“It had to be a sports car but more than a sports car,” Iacocca wrote in his memoir. “We wanted to develop a car that you could drive to the country club on Friday night, to the drag strip on Saturday and to church on Sunday.”

Mustang Fever

The Mustang, introduced at the 1964 World’s Fair in New York, was an unqualified hit. Iacocca and the car appeared on the covers of Time and Newsweek, with Time calling him “the hottest young man in Detroit.” As for the car itself, Time swooned: “Priced as low as $2,368 and able to accommodate a small family in its four seats, the Mustang seems destined to be a sort of Model A of sports cars, for the masses as well as the buffs.”

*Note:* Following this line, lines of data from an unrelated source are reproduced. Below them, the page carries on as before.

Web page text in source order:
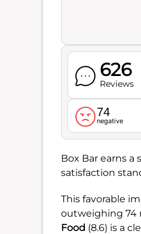
626
Reviews
74
negative
Box Bar earns a
satisfaction
This favorable
outweighing 74
Food (8.6) is a
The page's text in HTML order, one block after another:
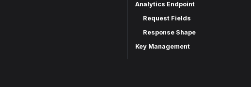
Analytics Endpoint
Request Fields
Response Shape
Key Management
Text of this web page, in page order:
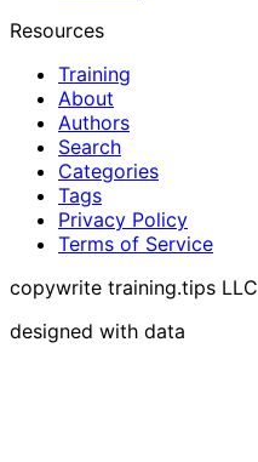
Resources
Training
About
Authors
Search
Categories
Tags
Privacy Policy
Terms of Service
copywrite training.tips LLC
designed with data
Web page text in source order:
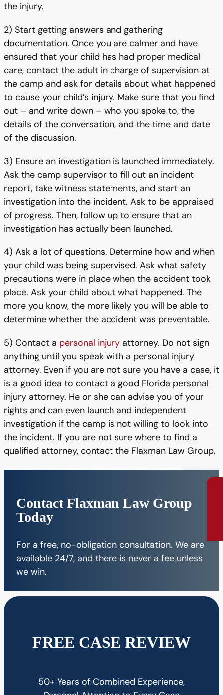
the injury.
2) Start getting answers and gathering
documentation. Once you are calmer and have
ensured that your child has had proper medical
care, contact the adult in charge of supervision at
the camp and ask for details about what happened
to cause your child’s injury. Make sure that you find
out – and write down – who you spoke to, the
details of the conversation, and the time and date
of the discussion.
3) Ensure an investigation is launched immediately.
Ask the camp supervisor to fill out an incident
report, take witness statements, and start an
investigation into the incident. Ask to be appraised
of progress. Then, follow up to ensure that an
investigation has actually been launched.
4) Ask a lot of questions. Determine how and when
your child was being supervised. Ask what safety
precautions were in place when the accident took
place. Ask your child about what happened. The
more you know, the more likely you will be able to
determine whether the accident was preventable.
5) Contact a personal injury attorney. Do not sign
anything until you speak with a personal injury
attorney. Even if you are not sure you have a case, it
is a good idea to contact a good Florida personal
injury attorney. He or she can advise you of your
rights and can even launch and independent
investigation if the camp is not willing to look into
the incident. If you are not sure where to find a
qualified attorney, contact the Flaxman Law Group.
Contact Flaxman Law Group
Today
For a free, no-obligation consultation. We are
available 24/7, and there is never a fee unless
we win.
FREE CASE REVIEW
50+ Years of Combined Experience,

Iacocca “will probably go down in history as the first modern example of a charismatic business leader,” Harvard Business School professor Rakesh Khurana wrote in 2002. Iacocca’s turnaround of Detroit-based Chrysler “made him a celebrity and even a national hero,” one who relied on an “inspirational leadership” style that presaged that of Apple Inc.’s Steve Jobs, among others, he said.
Ford sold more than 400,000 Mustangs during the first model year. The car’s styling captured young buyers, and Mustang clubs sprang up around the country.

Not everybody believed Iacocca deserved the share of credit he got.

“The model was totally completed by the time Lee saw it,” Eugene Bordinat Jr., Ford’s design director at the time, told Time in 1985. “We conceived the car, and he pimped it after it was born.”

Sparring Executives

Iacocca became president of Dearborn, Michigan-based Ford in 1970. At 46, he was second in command only to Chairman Henry Ford II, grandson of the company’s founder and seven years his senior. During Iacocca’s eight-year tenure, the two men sparred over topics big and small, from car design to perceived personal slights.

Executive-suite reorganizations in 1977 and 1978 resulted in de facto demotions of Iacocca and led to a showdown meeting on July 13, 1978, at which Ford ordered him to resign. His last day on the payroll was Oct. 15, his 54th birthday. He had been at Ford for 32 years.

Years later, Iacocca devoted 40 pages in his autobiography to settling the score.